III.  ALLEGATIONS AGAINST JAMES P. HOFFA, THE HOFFA SLATE AND

       RL COMMUNICATIONS, INC.

 

The protester alleges that an improper payment was made to RL Communications, Inc. by the Hoffa ‘96 Legal and Accounting Fund because RL Communications, Inc. is neither a law firm nor an accounting firm.  This issue has already been addressed by the Election Office.  The Election Office already had found the payment made to RL Communications, Inc. by the Hoffa Legal and Accounting Fund to be improper and the improper payment has been refunded.  See In re: Richard Leebove, 97 - Elec.

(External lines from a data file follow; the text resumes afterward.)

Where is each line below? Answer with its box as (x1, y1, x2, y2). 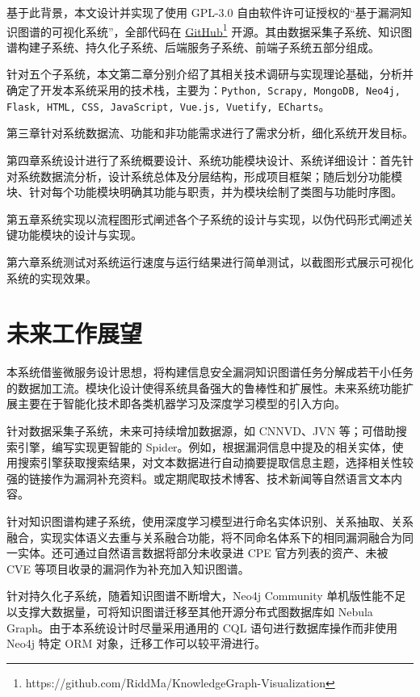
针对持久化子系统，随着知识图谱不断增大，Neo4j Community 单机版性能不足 (6, 587, 406, 604)
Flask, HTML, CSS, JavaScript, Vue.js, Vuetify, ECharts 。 (6, 97, 330, 114)
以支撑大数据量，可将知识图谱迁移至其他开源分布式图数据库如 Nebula (6, 603, 373, 619)
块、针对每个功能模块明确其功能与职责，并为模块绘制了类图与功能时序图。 (6, 183, 402, 200)
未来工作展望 (6, 317, 143, 350)
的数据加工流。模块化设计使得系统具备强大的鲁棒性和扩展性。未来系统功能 (6, 379, 402, 396)
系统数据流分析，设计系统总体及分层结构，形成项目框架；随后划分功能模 (17, 167, 402, 184)
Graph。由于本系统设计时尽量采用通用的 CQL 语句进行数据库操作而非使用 (6, 619, 398, 636)
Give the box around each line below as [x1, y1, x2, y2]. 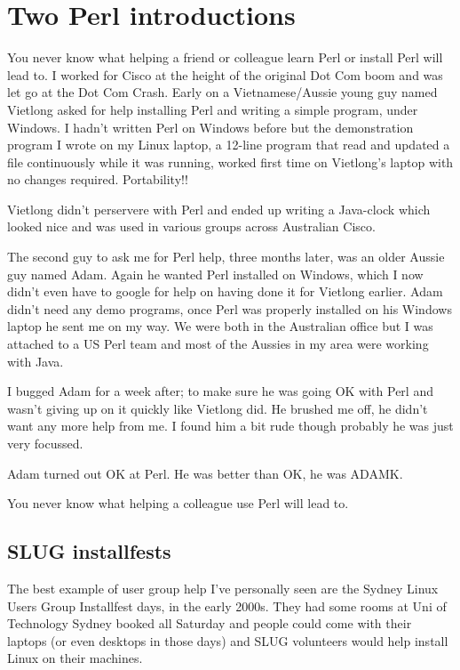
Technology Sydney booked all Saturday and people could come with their [7, 614, 412, 633]
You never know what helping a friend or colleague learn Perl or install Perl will [7, 48, 443, 67]
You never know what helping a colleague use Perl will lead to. [7, 494, 349, 513]
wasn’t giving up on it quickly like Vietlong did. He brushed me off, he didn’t [7, 399, 428, 417]
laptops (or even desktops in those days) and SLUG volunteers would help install [7, 631, 448, 650]
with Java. [7, 351, 64, 370]
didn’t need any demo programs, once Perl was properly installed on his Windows [7, 299, 452, 318]
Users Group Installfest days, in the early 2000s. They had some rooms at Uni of [7, 596, 447, 615]
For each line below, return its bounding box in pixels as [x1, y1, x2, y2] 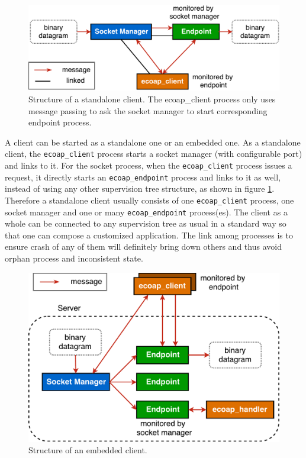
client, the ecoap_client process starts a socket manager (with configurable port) [5, 147, 302, 160]
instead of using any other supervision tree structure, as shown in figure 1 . [5, 182, 275, 195]
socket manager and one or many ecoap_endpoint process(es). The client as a [5, 205, 288, 218]
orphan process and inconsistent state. [5, 251, 143, 264]
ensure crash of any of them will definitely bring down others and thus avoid [5, 240, 282, 253]
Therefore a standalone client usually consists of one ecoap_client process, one [5, 193, 294, 206]
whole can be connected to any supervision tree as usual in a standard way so [5, 217, 286, 230]
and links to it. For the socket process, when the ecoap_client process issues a [5, 159, 292, 171]
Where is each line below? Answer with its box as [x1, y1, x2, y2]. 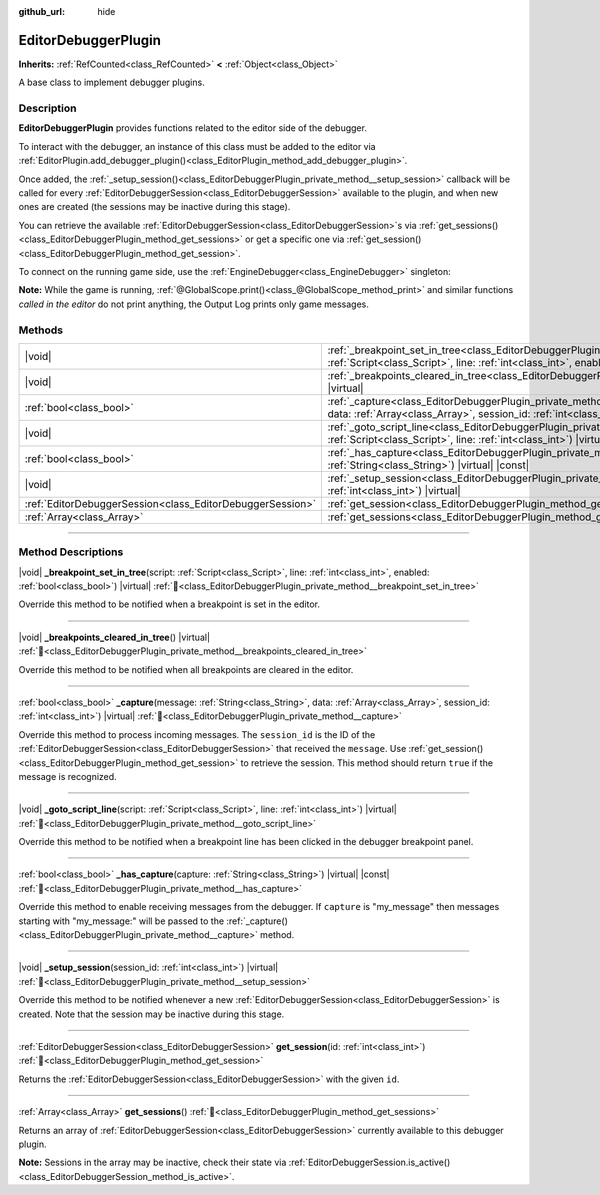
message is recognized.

App. - 328 (KC) (Nov. 24, 1997); Moriarity, PR-049-IBT-EOH (Jan. 15, 1998).

 

Accordingly, this portion of the protest is RESOLVED.

 

IV.  ALLEGATIONS AGAINST HOFFA SUPPORT TEAM

 

The protester raises the issue of a discrepancy in the cash balance of the Hoffa Support Team as reported in the CCER.  The Hoffa Support Team CCER indicated a beginning balance of $3,428.00.  From that balance, a single expenditure of $1,273.00 should have resulted in a balance of $2,150.00; instead the CCER showed a zero balance.

 

The Hoffa Support Team was unable to provide a specific explanation for the discrepancy, attributing it to a reporting error.  The failure of the accounts to balance in accordance with the CCERs is serious.  Candidates are cautioned that they are responsible for insuring that their accounts do balance.

 

In the instant case, however, an audit performed by the Election Office revealed that the discrepancy was caused by a mathematical error in the early CCER reports.  The auditors did not find that any fraud or improper use of funds caused the discrepancy.  Despite the fact that the auditors could not fully account for the discrepancy, the Election Officer is convinced that the Rules have not been violated in this instance.

 

This part of the protest is DENIED.

 

Any interested party not satisfied with this determination may request a hearing before the Election Appeals Master within one (1) day of receipt of this letter.  The parties are reminded that, absent extraordinary circumstances, no party may rely upon evidence that was not presented to the Office of the Election Officer in any such appeal.  Requests for a hearing shall be made in writing and shall be served on:

 


Hugh Thompson

March 4, 1998

Page 1

 

Kenneth Conboy, Esq.

Latham & Watkins

885 Third Avenue, Suite 1000

New York, NY  10022

Fax:  (212) 751-4864

 

Copies of the request for hearing must be served on the parties listed above as well as upon the Election Officer, 444 North Capitol Street, NW, Suite 445, Washington, DC  20001, Facsimile (202) 624-3525.  A copy of the protest must accompany the request for a hearing.

 

Sincerely,

 

 

 

Michael G. Cherkasky

Election Officer

 

MGC:chh

 

cc:               Kenneth Conboy, Election Appeals Master


[1]  During this period, post-election protests were pending and the election had not been certified.